Northman watched him with interest. He seemed a self-assured sort of man, not as old as his own father, but apparently confident enough that he was prepared to put himself so much on display and face being completely ignored by the king. By rights he should have been ignored, only the rest of the Witan hadn’t been so keen to hear what he had to say.
“Yes good thegn,” the king finally asked, his gaze settling on the man, his eyes a little narrowed but his stance easy for all that. He was just as intrigued as the other men.

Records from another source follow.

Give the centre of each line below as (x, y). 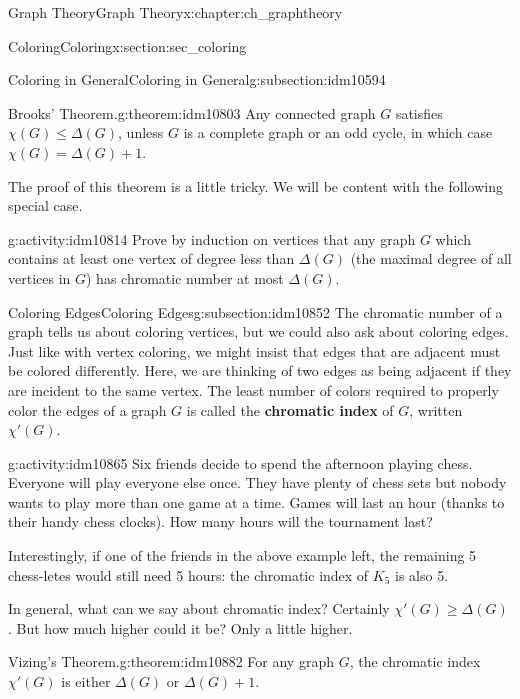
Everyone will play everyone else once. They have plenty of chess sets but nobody (257, 482)
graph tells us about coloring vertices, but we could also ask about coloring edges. (258, 331)
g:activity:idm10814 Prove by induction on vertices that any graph (212, 238)
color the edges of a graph (87, 409)
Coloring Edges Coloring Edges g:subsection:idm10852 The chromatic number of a (255, 311)
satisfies (419, 112)
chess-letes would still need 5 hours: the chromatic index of (188, 574)
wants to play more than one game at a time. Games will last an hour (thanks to (256, 501)

“My king, I’m Wulfnoth, and I have my own ships, four of them all told.” He shrugged in a self-depreciating manner at his admission, aware that he spoke of his wealth with pride but that others might mock him for its meanness. “And I have shipmen, and I know of other shipmen, and I know of other thegns who would be able to crew and command the ships that the king intends to build. I would be pleased to oversee as many of these ships as the king thinks I should.”
A low murmur ran round the room, and Northman watched Eadric’s face darken further. Not for the first time, Northman wondered why the idea so infuriated his foster-father. Surely he didn’t think that he could arrange to protect the land solely on his own.
Now Æthelred was intrigued,
“And your shipmen. What do they do in your ships?”
“We trade, we fish, we sail, and we get to know the lay of the coast. And when the winter comes, we stay at our homes, and we repair our sails or make new ones. My king,” he added hastily.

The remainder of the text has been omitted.